> **Problem statement**
For the string "konnte", find every matching line in the records and copy it.

Data items:
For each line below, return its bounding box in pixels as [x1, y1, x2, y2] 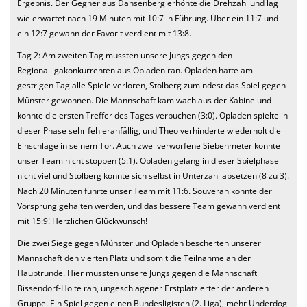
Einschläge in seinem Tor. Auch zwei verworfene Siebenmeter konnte [17, 139, 280, 151]
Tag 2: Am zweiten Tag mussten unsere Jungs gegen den [17, 49, 232, 61]
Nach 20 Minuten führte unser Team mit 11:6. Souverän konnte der [17, 184, 272, 197]
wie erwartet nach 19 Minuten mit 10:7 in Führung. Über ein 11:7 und [17, 12, 278, 24]
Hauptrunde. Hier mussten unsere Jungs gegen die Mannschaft [17, 267, 257, 279]
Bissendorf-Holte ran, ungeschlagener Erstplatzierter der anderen [17, 282, 269, 294]
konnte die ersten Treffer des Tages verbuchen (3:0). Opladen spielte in [17, 109, 288, 121]
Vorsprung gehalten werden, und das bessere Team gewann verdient [17, 199, 280, 212]

> **Output of the exercise**
Einschläge in seinem Tor. Auch zwei verworfene Siebenmeter konnte [17, 139, 280, 151]
Nach 20 Minuten führte unser Team mit 11:6. Souverän konnte der [17, 184, 272, 197]
konnte die ersten Treffer des Tages verbuchen (3:0). Opladen spielte in [17, 109, 288, 121]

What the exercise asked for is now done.